I measured the distances using the ToF sensor on the front of my robot. As mentioned previously, the integrated gyroscope values underestimate the actual angle of the robot, but the error was consistent enough that assuming the readings were spaced equally in angular space provided decent data.

Polar Plots

I plotted the raw data from the mapping, as well as the data scaled in angular space to reflect reality. I determined the scale factors by guessing from the observed final orientation of the robot compared to the final angle reading, and from there fine-tuned them by tweaking the values until the polar plots looked reasonable.

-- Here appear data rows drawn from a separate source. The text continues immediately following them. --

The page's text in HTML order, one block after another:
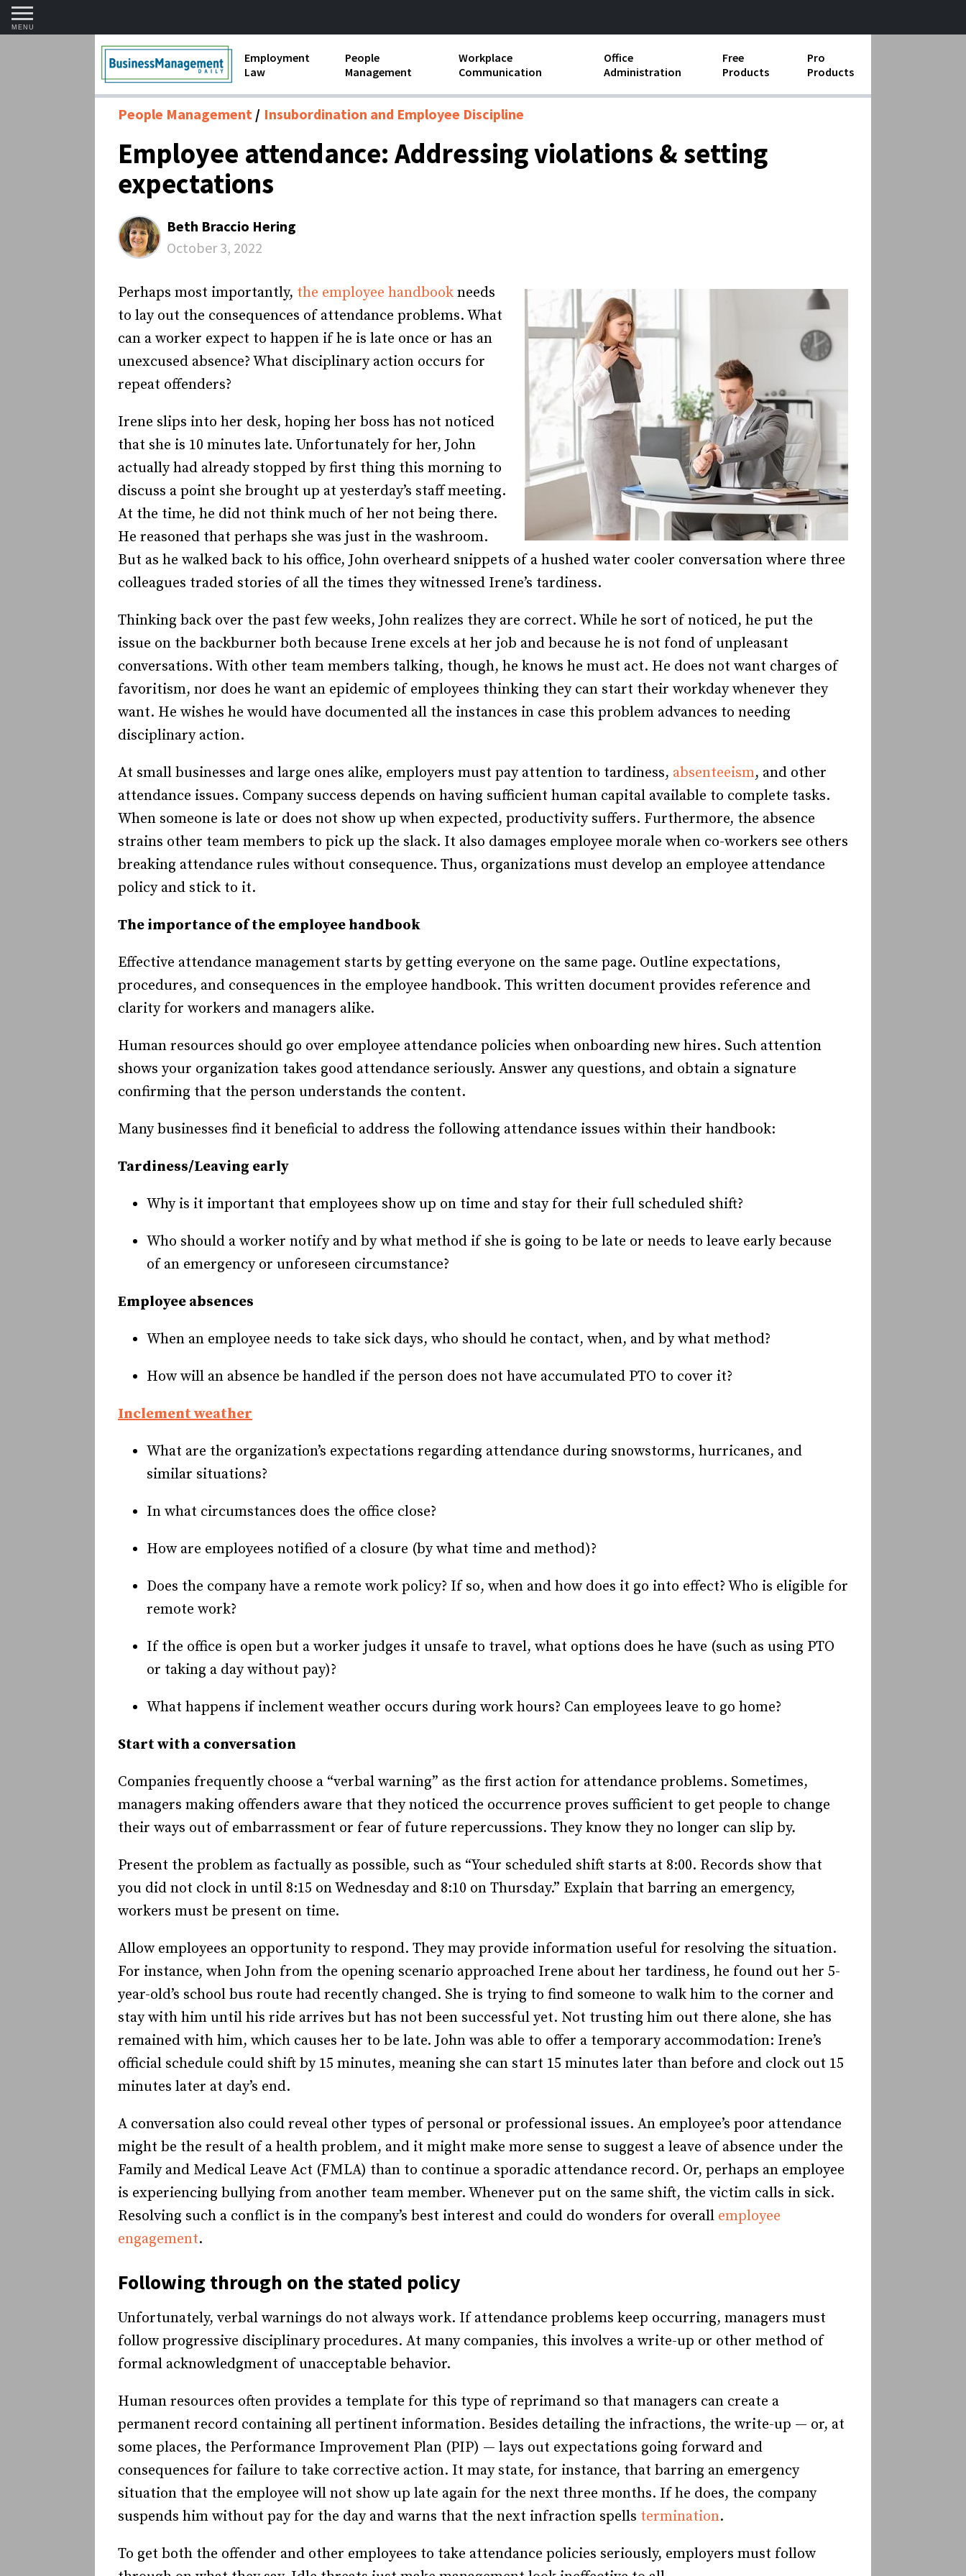
MENU
Employment
Law
1099 Forms and Independent
Contractors
Discrimination and Harassment
FMLA requirements
Overtime and FLSA
People
Management
Compensation and Benefits
Human Resources Development
Performance Reviews
Recruiting and Hiring
Workplace
Communication
Business Etiquette
Workplace Conflict
Office
Administration
Business Operations
Office Organization
Free
Products
Pro
Products
People Management Insubordination and Employee Discipline
Employee attendance: Addressing violations & setting
expectations
Beth Braccio Hering
October 3, 2022
Perhaps most importantly, the employee handbook needs
to lay out the consequences of attendance problems. What
can a worker expect to happen if he is late once or has an
unexcused absence? What disciplinary action occurs for
repeat offenders?
Irene slips into her desk, hoping her boss has not noticed
that she is 10 minutes late. Unfortunately for her, John
actually had already stopped by first thing this morning to
discuss a point she brought up at yesterday’s staff meeting.
At the time, he did not think much of her not being there.
He reasoned that perhaps she was just in the washroom.
But as he walked back to his office, John overheard snippets of a hushed water cooler conversation where three
colleagues traded stories of all the times they witnessed Irene’s tardiness.
Thinking back over the past few weeks, John realizes they are correct. While he sort of noticed, he put the
issue on the backburner both because Irene excels at her job and because he is not fond of unpleasant
conversations. With other team members talking, though, he knows he must act. He does not want charges of
favoritism, nor does he want an epidemic of employees thinking they can start their workday whenever they
want. He wishes he would have documented all the instances in case this problem advances to needing
disciplinary action.
At small businesses and large ones alike, employers must pay attention to tardiness, absenteeism, and other
attendance issues. Company success depends on having sufficient human capital available to complete tasks.
When someone is late or does not show up when expected, productivity suffers. Furthermore, the absence
strains other team members to pick up the slack. It also damages employee morale when co-workers see others
breaking attendance rules without consequence. Thus, organizations must develop an employee attendance
policy and stick to it.
The importance of the employee handbook
Effective attendance management starts by getting everyone on the same page. Outline expectations,
procedures, and consequences in the employee handbook. This written document provides reference and
clarity for workers and managers alike.
Human resources should go over employee attendance policies when onboarding new hires. Such attention
shows your organization takes good attendance seriously. Answer any questions, and obtain a signature
confirming that the person understands the content.
Many businesses find it beneficial to address the following attendance issues within their handbook:
Tardiness/Leaving early
Why is it important that employees show up on time and stay for their full scheduled shift?
Who should a worker notify and by what method if she is going to be late or needs to leave early because
of an emergency or unforeseen circumstance?
Employee absences
When an employee needs to take sick days, who should he contact, when, and by what method?
How will an absence be handled if the person does not have accumulated PTO to cover it?
Inclement weather
What are the organization’s expectations regarding attendance during snowstorms, hurricanes, and
similar situations?
In what circumstances does the office close?
How are employees notified of a closure (by what time and method)?
Does the company have a remote work policy? If so, when and how does it go into effect? Who is eligible for
remote work?
If the office is open but a worker judges it unsafe to travel, what options does he have (such as using PTO
or taking a day without pay)?
What happens if inclement weather occurs during work hours? Can employees leave to go home?
Start with a conversation
Companies frequently choose a “verbal warning” as the first action for attendance problems. Sometimes,
managers making offenders aware that they noticed the occurrence proves sufficient to get people to change
their ways out of embarrassment or fear of future repercussions. They know they no longer can slip by.
Present the problem as factually as possible, such as “Your scheduled shift starts at 8:00. Records show that
you did not clock in until 8:15 on Wednesday and 8:10 on Thursday.” Explain that barring an emergency,
workers must be present on time.
Allow employees an opportunity to respond. They may provide information useful for resolving the situation.
For instance, when John from the opening scenario approached Irene about her tardiness, he found out her 5-
year-old’s school bus route had recently changed. She is trying to find someone to walk him to the corner and
stay with him until his ride arrives but has not been successful yet. Not trusting him out there alone, she has
remained with him, which causes her to be late. John was able to offer a temporary accommodation: Irene’s
official schedule could shift by 15 minutes, meaning she can start 15 minutes later than before and clock out 15
minutes later at day’s end.
A conversation also could reveal other types of personal or professional issues. An employee’s poor attendance
might be the result of a health problem, and it might make more sense to suggest a leave of absence under the
Family and Medical Leave Act (FMLA) than to continue a sporadic attendance record. Or, perhaps an employee
is experiencing bullying from another team member. Whenever put on the same shift, the victim calls in sick.
Resolving such a conflict is in the company’s best interest and could do wonders for overall employee
engagement.
Following through on the stated policy
Unfortunately, verbal warnings do not always work. If attendance problems keep occurring, managers must
follow progressive disciplinary procedures. At many companies, this involves a write-up or other method of
formal acknowledgment of unacceptable behavior.
Human resources often provides a template for this type of reprimand so that managers can create a
permanent record containing all pertinent information. Besides detailing the infractions, the write-up — or, at
some places, the Performance Improvement Plan (PIP) — lays out expectations going forward and
consequences for failure to take corrective action. It may state, for instance, that barring an emergency
situation that the employee will not show up late again for the next three months. If he does, the company
suspends him without pay for the day and warns that the next infraction spells termination.
To get both the offender and other employees to take attendance policies seriously, employers must follow
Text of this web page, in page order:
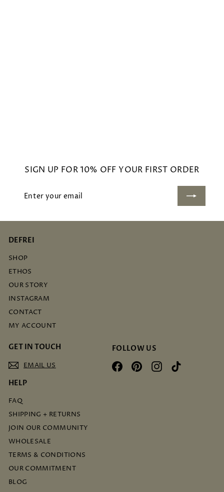
0
SIGN UP FOR 10% OFF YOUR FIRST ORDER
Enter
your
Subscribe
DEFREI
SHOP
ETHOS
OUR STORY
INSTAGRAM
CONTACT
MY ACCOUNT
GET IN TOUCH
EMAIL US
FOLLOW US
FacebookPinterestInstagram
HELP
FAQ
SHIPPING + RETURNS
JOIN OUR COMMUNITY
WHOLESALE
TERMS & CONDITIONS
OUR COMMITMENT
BLOG
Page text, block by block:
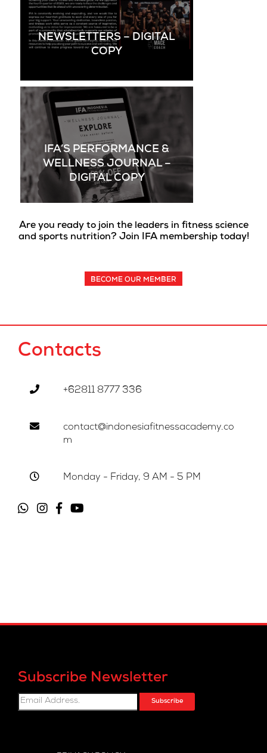
NEWSLETTERS – DIGITAL
COPY
IFA’S PERFORMANCE &
WELLNESS JOURNAL –
DIGITAL COPY
Are you ready to join the leaders in fitness science
and sports nutrition? Join IFA membership today!
BECOME OUR MEMBER
Contacts
+62811 8777 336
contact@indonesiafitnessacademy.co
m
Monday - Friday, 9 AM - 5 PM
Subscribe Newsletter
Subscribe
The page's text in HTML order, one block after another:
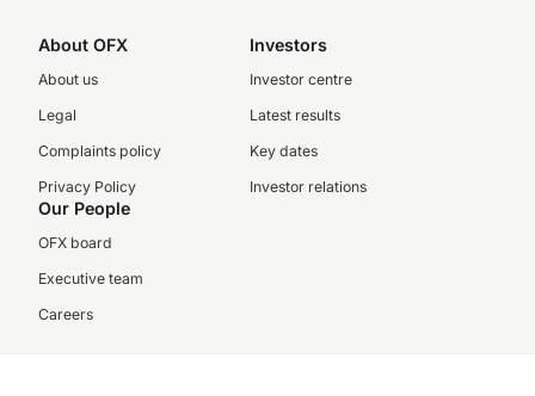
About OFX
About us
Legal
Complaints policy
Privacy Policy
Investors
Investor centre
Latest results
Key dates
Investor relations
Our People
OFX board
Executive team
Careers
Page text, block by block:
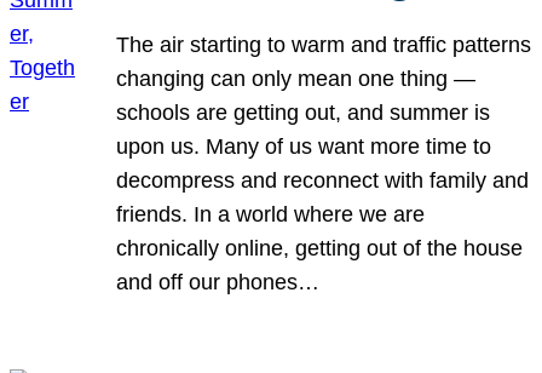
The air starting to warm and traffic patterns
changing can only mean one thing —
schools are getting out, and summer is
upon us. Many of us want more time to
decompress and reconnect with family and
friends. In a world where we are
chronically online, getting out of the house
and off our phones…
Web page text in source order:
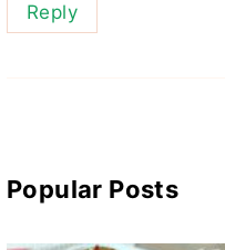
Reply
Popular Posts
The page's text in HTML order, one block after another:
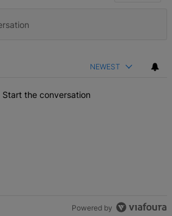
NEWEST
Start the conversation
Powered by
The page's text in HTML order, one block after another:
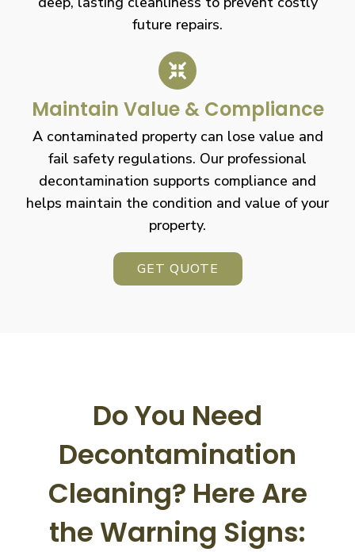
future repairs.
Maintain Value & Compliance
A contaminated property can lose value and
fail safety regulations. Our professional
decontamination supports compliance and
helps maintain the condition and value of your
property.
GET QUOTE
Do You Need
Decontamination
Cleaning? Here Are
the Warning Signs:

@widgets.interact(scale=(1.0, 1.5, 0.01))
def do_polar_plot(scale=1.25):
    plt.polar(np.radians(map_angl * scale), map_dist)

Position	Raw Plot	Scaled Plot	Scale Factor
(0, 0)			1.10
(5, 3)			1.23
(5, -3)			1.13
(0, 3)			1.19
(-3, -2)			1.26

Merged Plot

I used straightforward transformation matrices making the simplifying assumption that the space is flat (i.e. two-dimensional) and that the distance between the center of the robot and ToF sensor was negligible, giving:

\[\begin{bmatrix} x \\ y \end{bmatrix} = \begin{bmatrix} x_0 + r \cos(\theta) \\ y_0 + r \sin(\theta) \end{bmatrix}\]

where \(r\) is the distance measurement in millimeters, \(\theta\) is the angle measurement in radians, and \((x_0, y_0)\) is the location where the reading was taken in millimeters.

I tried to determine apparent walls from my data, shown below, and while I was able to get a general (admittedly wonky) shape of the room, I struggled to identify any consistent boundaries for the obstacles. It is clear where they are from the polar plots, but there is not enough consistency to deduce many acutal boundaries. This may also be because my ToF sensor is mounted pointing slightly upwards, so distances may be a bit off, but that doesn’t seem to adequately explain the magnitude of the error here.